逆に『ハートゴールド』ではひまわりを育てるのも2回目なので、1回目に比べて知識も蓄積され準備もしっかりできて。その結果、ひまわりも咲いてヒマナッツもキマワリに進化させることができましたが、それでもぎりぎりのクリアでした。最初に挑戦したのが 『ハートゴールド』だったらクリアはできなかったと思います。
──確かに2回目の挑戦の『ハートゴールド』ではひまわりの育成がうまくいってましたよね。それに伴ってヒマナッツをキマワリに進化させられて戦力も強化できましたし。
マサ:
キマワリはヒマナッツと比べたらそれは強いんですけど、くさタイプの普通のポケモンなので当然弱点もあるし、強力なポケモンかというとそうでもないんです。
ヒマナッツの弱さで感覚が麻痺しているだけで、キマワリになったからといって楽勝にはまったくならないんですよ!
四天王戦なんかはノートにびっしり対策を書きまくって、1週間くらい入念に準備をして挑んだにも関わらず、クリアまで20時間近くかかってしまっているので。
──うわぁ……。
マサ:
負けまくりました。じつは当時の僕もちょっと感覚がおかしくなっていて「キマワリがこれだけいれば余裕かなぁ」とか思っていたんですけど、ぜんぜん負けるんですよ。

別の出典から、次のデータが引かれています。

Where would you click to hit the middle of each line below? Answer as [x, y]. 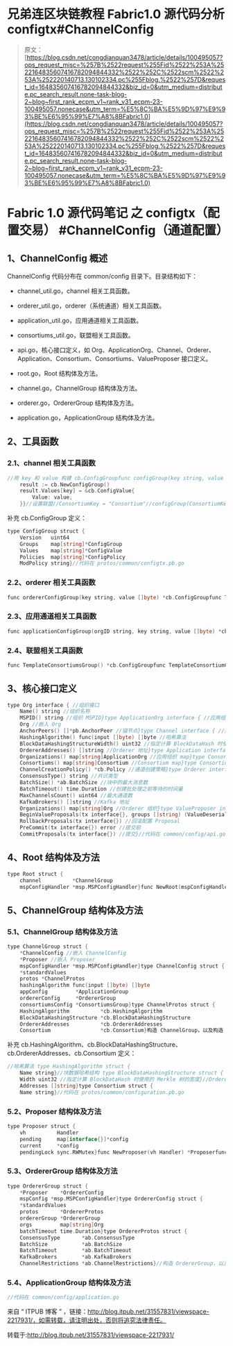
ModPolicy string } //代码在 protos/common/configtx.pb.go [102, 563]
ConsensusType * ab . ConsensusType [77, 1238]
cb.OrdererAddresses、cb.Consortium [62, 1054]
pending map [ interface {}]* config [74, 1139]
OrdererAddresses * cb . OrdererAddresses [91, 1024]
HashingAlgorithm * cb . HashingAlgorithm [91, 1011]
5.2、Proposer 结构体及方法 [54, 1111]
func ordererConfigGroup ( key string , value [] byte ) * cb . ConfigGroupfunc [114, 597]

儚いものです。
──種族値的には進化して何倍にもなっているわけですけど、ツラいことには変わりないと。
マサ:
ツラいままでした。冷静になって考えてみると、ヒマナッツ縛りのほかにもおいしいみずとふしぎなアメしか使えない縛りも設けていたので、楽に勝てるはずはなかったんですよね。
──そうそう。ヒマナッツ縛りだけでも大変なのに回復アイテムや強化アイテムも縛る。しかも、プレイ途中で縛り条件を追加することもあるじゃないですか。なぜそこまで苦行を求めるのか謎で。
マサ:
途中で縛りを追加した理由は、プレイしていて楽勝になってしまう気がしたのが正直なところですね。楽がしたいなら最初からこんな縛りプレイはしなければいい話なので(笑)。
──確かに(笑)。
マサ:
想定よりも難易度が低いと感じたら軌道修正はしようとはいつも意識はしています。それは動画としてのおもしろさを意識してもありますし、自分が楽しくプレイするための意味合いもあります。
例えばマラソンが趣味の人って走っているときまったく苦しくないわけではないと思うんです。当然苦しい、でもそれが楽しさでもある。縛りプレイの感覚もそれに近いんじゃないかなと。